3. The last company to round up the list is China Aviation Oil (Singapore) Corporation Ltd (SGX: G92). China Aviation is the largest purchaser of jet fuel in the Asia Pacific region, and is also a key supplier of imported jet fuel to the civil aviation industry in China. The company benefits from the booming travel industry in China. Over the last three years, China Aviation stock has flown to a total return of almost 197%. Apart from the capital returns, China Aviation also pays out a decent dividend of 2.9%, and trades at a PE of 10.7.

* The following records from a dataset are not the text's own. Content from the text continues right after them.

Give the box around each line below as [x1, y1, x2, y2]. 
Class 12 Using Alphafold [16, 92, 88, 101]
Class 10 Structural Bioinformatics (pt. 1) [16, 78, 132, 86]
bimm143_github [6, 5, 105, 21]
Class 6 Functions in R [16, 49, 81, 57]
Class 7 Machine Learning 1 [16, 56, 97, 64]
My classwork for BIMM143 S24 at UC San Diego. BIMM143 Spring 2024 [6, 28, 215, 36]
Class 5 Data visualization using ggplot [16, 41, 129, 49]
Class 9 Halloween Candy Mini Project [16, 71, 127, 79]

To sum up, while the Shanghai Composite Index has seen a swoon over the past year, but if we widen the lens, there were China-related companies have still performed well over the past three years. We have looked at three Singapore companies as a first step, but it should serve as a starting point for further research to figure out where these three companies can continue to perform over the long-term.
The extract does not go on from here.